» Task instructions: The entries below contain a line with "XGBoost and LogReg" and a line with "Variant (149, 504)". Quote exactly those two lines and all lines between them.

» Material provided:
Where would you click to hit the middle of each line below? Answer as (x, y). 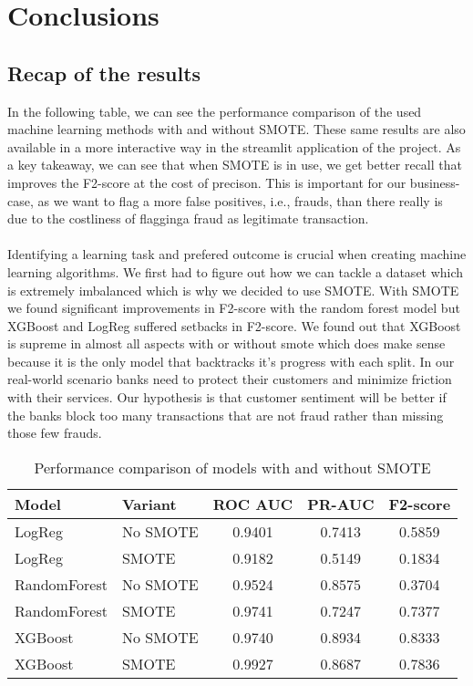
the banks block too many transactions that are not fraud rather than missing (226, 415)
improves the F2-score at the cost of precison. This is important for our (207, 182)
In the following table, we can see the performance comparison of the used (215, 111)
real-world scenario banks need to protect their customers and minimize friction (230, 379)
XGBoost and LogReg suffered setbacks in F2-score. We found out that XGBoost (234, 325)
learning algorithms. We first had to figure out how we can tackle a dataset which (236, 271)
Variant (149, 504)
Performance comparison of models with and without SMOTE (232, 467)

» Result for this task:
XGBoost and LogReg suffered setbacks in F2-score. We found out that XGBoost (234, 325)
learning algorithms. We first had to figure out how we can tackle a dataset which (236, 271)
Variant (149, 504)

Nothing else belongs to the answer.